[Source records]
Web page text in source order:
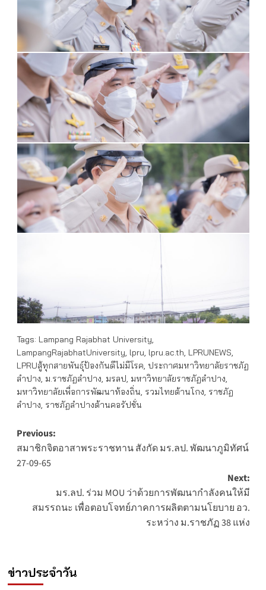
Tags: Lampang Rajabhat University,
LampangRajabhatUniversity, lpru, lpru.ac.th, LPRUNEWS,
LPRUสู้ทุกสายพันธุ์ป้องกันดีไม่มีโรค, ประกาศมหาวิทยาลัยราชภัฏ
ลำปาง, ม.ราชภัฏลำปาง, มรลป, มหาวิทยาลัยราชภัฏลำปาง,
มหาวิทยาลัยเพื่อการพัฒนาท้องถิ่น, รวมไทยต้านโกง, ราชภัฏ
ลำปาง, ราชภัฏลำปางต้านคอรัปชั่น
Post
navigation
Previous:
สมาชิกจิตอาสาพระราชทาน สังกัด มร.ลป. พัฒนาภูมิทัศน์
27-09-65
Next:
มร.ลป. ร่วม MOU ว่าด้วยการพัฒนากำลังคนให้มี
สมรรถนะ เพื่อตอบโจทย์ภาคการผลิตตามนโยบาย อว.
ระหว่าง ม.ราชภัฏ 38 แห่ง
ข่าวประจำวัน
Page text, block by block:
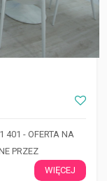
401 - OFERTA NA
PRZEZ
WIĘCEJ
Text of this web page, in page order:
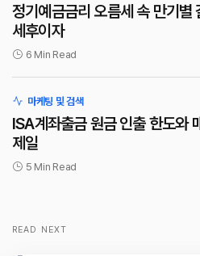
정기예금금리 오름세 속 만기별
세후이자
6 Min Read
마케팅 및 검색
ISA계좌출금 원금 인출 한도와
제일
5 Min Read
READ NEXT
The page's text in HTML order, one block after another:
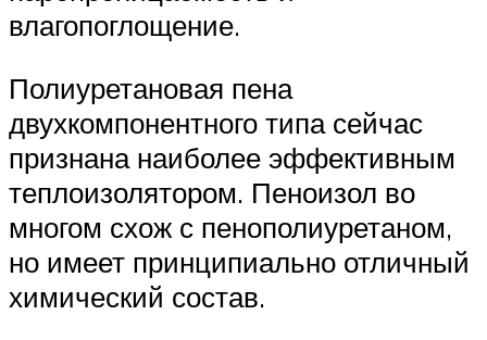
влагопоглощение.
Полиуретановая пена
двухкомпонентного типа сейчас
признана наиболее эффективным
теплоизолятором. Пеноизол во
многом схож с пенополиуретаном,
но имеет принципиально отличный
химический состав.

### AIM OF THE TASK
Reproduce the records above exactly, excluding every picture.

### ANSWER TO THE EXERCISE
Web page text in source order:
Tags: Lampang Rajabhat University,
LampangRajabhatUniversity, lpru, lpru.ac.th, LPRUNEWS,
LPRUสู้ทุกสายพันธุ์ป้องกันดีไม่มีโรค, ประกาศมหาวิทยาลัยราชภัฏ
ลำปาง, ม.ราชภัฏลำปาง, มรลป, มหาวิทยาลัยราชภัฏลำปาง,
มหาวิทยาลัยเพื่อการพัฒนาท้องถิ่น, รวมไทยต้านโกง, ราชภัฏ
ลำปาง, ราชภัฏลำปางต้านคอรัปชั่น
Post
navigation
Previous:
สมาชิกจิตอาสาพระราชทาน สังกัด มร.ลป. พัฒนาภูมิทัศน์
27-09-65
Next:
มร.ลป. ร่วม MOU ว่าด้วยการพัฒนากำลังคนให้มี
สมรรถนะ เพื่อตอบโจทย์ภาคการผลิตตามนโยบาย อว.
ระหว่าง ม.ราชภัฏ 38 แห่ง
ข่าวประจำวัน
Page text, block by block:
401 - OFERTA NA
PRZEZ
WIĘCEJ
Text of this web page, in page order:
정기예금금리 오름세 속 만기별
세후이자
6 Min Read
마케팅 및 검색
ISA계좌출금 원금 인출 한도와
제일
5 Min Read
READ NEXT
The page's text in HTML order, one block after another:
влагопоглощение.
Полиуретановая пена
двухкомпонентного типа сейчас
признана наиболее эффективным
теплоизолятором. Пеноизол во
многом схож с пенополиуретаном,
но имеет принципиально отличный
химический состав.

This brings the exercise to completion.